Cerita yang diangkat dari kisah nyata, akan membawa sentuhan yang tak terkira, sebab rasa didalamnya mengalir dan terbentuk alur dengan sendirinya. Hal itulah yang digarap dalam novel berjudul Gia, The Diary of a Little Angel. Kisah nyata dalam novel bercover merah jambu tersebut, mengangkat perjuangan hidup tokoh utama yaitu Nazila Apregia Reigane atau yang kerap disapa De Gia dalam menghadapi penyakit Acute Myeloid Leukimia (AML).

Peluncuran buku Gia
Dok. Pribadi


Gramedia Matraman, menjadi lokasi peluncuran novel yang ditulis Mbak Irma Irawati dan diterbitkan oleh Bhuana Sastra.
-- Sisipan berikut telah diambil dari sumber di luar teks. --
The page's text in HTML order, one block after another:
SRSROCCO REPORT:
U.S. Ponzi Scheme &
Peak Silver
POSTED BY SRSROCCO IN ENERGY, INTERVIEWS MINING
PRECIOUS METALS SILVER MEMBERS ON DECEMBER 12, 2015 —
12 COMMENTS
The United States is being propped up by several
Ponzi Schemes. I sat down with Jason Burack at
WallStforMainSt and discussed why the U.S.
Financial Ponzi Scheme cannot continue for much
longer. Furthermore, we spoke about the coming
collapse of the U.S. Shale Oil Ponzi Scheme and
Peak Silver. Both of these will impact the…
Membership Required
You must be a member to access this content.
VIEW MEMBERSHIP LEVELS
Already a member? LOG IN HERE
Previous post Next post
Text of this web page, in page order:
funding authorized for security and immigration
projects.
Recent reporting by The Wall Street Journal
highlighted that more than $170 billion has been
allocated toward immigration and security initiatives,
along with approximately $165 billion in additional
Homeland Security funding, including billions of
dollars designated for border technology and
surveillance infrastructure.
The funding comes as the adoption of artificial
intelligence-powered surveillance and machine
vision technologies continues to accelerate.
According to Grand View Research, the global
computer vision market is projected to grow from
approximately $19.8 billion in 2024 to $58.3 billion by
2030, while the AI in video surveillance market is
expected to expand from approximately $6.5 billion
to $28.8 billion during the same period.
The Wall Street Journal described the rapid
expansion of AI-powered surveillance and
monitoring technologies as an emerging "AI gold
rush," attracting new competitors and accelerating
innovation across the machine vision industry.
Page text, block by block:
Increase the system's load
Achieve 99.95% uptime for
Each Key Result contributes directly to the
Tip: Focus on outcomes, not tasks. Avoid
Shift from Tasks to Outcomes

Saya yang berkesempatan untuk hadir dalam acara dengan konsep Talk Show tersebut, menghadirkan tidak hanya penulisnya saja, namun juga narasumber langsung yang berkaitan dengan sosok De Gia yaitu Bapak Fadlil Yani Ainusyamsi (ayah De Gia), dan Ibu Chusna Arifah (ibu De Gia).



"Penulisan ini sempat mandek, tapi ternyata dalam sebulan, bisa dirampungkan," ujar Mbak Irma pada kesempatan tersebut.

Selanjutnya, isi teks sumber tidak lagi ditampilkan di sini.